KALAMAZOO--Western Michigan University will observe the worldwide premiere of "The Laramie Project: Ten Years Later," with a free, public reading of the groundbreaking epilogue Monday, Oct. 12.

Dr. D. Terry Williams, professor emeritus of theatre, will direct the reading, which begins at 8 p.m. in Williams Theatre at WMU's Gilmore Theatre Complex. For more information on the production, call the ticket office at (269) 387-6222.

Written by Tectonic Theater Project members Moises Kaufman, Leigh Fondakowski, Greg Pierotti, Andy Paris and Stephen Belber, the epilogue focuses on the long-term effects of the murder of Matthew Shepard on the town of Laramie. It explores how the town has changed and how the murder continues to reverberate in the community.

The play also includes new interviews with Shepard's mother, Judy Shepard, and his murderer, Aaron McKinney, who is serving two consecutive life sentences. The writers also conducted many follow-up interviews with Laramie residents from the original piece, including Romaine Patterson, Reggie Fluty, Jedediah Shultz, Father Roger Schmidt, Jonas Slonaker and others.

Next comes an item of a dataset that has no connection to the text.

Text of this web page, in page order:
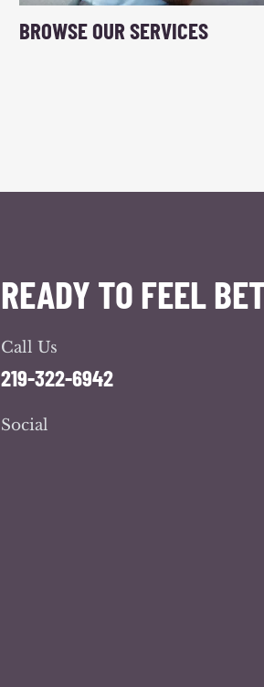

"The Tectonic Theater Project set out to find out how Laramie had changed in the 10 years since the murder of Matthew Shepard," Kaufman says. "When we arrived, we were forced to confront the question, 'How do you measure change in a community?' One of the things we found when we got there, which greatly surprised us, was how many people in Laramie were trying to say this was not a hate crime."

"We found the people of Laramie still fighting to own their own history, their own identity, their own story, and part of that is shaped by how they understand what happened that night to Matthew," Fondakowski says.

Join the discussion

In tandem with the premiere, an interactive community will be launched where participants can blog, upload video and photos, and share their stories about the play. The members of Tectonic Theater Project will be active participants in the online community, offering feedback and encouragement to participants.

Join now
Laramie Project Online Community

The Laramie Project

On Oct. 6, 1998, Matthew Shepard was beaten and left to die, tied to a fence in the outskirts of Laramie, Wyo. He died six days later. His murder became a watershed historical moment in America that highlighted the violence and prejudice lesbian, gay, bisexual and transgender people face.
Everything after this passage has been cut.